Embassy incompetence also exemplifies the corrupt disparity in our immigration policy. While Obama opens the floodgates to illegal illiterates expecting decades of handouts, he denies access to intelligent, educated people ready to contribute something positive to our society.

Instead of the U.S. personnel doing their job and assisting the family, they allowed the Shari’a police to arrest and imprison Meriam in Omdurman Federal Women’s Prison in Khartoum, where she was repeatedly beaten, assaulted, malnourished, and denied all medical treatment. When Meriam’s baby girl, Maya, was birthed two weeks prematurely, the guards refused to remove the chains binding Meriam’s feet together, causing Maya to be forced out through the birth canal in a restricted position.

Although Meriam pleaded to have her legs freed from the chains, her screams fell upon the guard’s deaf ears and she was forced to deliver in a terribly contorted position.
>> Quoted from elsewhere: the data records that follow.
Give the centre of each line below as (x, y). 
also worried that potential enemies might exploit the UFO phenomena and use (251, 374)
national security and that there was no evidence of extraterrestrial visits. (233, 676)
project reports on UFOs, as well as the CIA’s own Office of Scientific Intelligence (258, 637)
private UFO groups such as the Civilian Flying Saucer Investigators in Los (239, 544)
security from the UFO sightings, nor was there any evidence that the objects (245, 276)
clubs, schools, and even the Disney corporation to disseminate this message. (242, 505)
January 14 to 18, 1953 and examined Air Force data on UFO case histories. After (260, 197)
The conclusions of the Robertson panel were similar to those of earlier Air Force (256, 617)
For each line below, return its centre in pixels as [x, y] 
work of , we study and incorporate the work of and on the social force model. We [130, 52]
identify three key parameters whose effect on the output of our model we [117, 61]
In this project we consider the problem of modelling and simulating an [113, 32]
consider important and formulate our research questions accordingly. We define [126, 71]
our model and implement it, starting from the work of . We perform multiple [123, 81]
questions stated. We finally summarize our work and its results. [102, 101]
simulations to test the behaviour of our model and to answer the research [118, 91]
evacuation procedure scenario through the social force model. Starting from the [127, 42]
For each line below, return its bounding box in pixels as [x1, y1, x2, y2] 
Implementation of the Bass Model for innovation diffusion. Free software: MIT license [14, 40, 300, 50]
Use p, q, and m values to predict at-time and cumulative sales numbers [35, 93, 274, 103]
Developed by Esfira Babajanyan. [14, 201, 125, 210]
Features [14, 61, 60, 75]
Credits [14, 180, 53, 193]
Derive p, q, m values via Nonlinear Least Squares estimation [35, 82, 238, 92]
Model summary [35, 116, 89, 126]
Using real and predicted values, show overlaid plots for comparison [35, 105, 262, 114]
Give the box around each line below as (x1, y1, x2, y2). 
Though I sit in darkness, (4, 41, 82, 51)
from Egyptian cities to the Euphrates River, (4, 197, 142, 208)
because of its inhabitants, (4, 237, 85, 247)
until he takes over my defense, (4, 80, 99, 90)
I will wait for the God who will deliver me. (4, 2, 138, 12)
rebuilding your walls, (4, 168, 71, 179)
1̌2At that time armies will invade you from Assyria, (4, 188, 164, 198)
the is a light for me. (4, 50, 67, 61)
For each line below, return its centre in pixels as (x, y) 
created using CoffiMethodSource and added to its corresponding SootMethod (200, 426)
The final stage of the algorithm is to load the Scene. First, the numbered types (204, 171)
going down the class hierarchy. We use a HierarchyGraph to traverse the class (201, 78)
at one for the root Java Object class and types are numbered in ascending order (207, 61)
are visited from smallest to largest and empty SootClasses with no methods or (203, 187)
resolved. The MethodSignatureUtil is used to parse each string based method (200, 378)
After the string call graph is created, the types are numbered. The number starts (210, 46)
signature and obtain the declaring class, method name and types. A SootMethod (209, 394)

Sadly, this was just another example of their unimaginable torture of a Christian woman and now there is concern her baby girl may be disabled and may have difficulty walking.

Bottom line. All of this was allowed to happen by U.S. Embassy personnel who are supervised by our embarrassing U.S. State Department, and ultimately overseen by a president who is incompetent in all foreign policy matters and demonstrates sympathy to radical Islamists.
One other small fact worth mentioning is that according to multiple sources, President Obama’s Kenyan half-brother, Malik Obama, is closely associated with Sudan’s President al-Bashir and has direct ties to their radical Islamist government. It’s hard to know whether Malik is involved in Meriam’s plight or not but the brotherly relationship definitely brings President Obama’s deafening silence about Meriam into question.

Let’s face it. The entire situation stinks and the longer it goes on the more suspicious the U.S. appears in all of it. What should have been a slam-dunk one-way ticket to freedom for the entire family has become a kangaroo circus of monumental and international proportions and four innocent lives still hang in the balance.

Without questions, the Shari’a deck is stacked against all women and particularly against this gentle mother who’s only crime has been defying radical Islamists by being an intelligent, hardworking, educated, Christian mother of two U.S. citizens.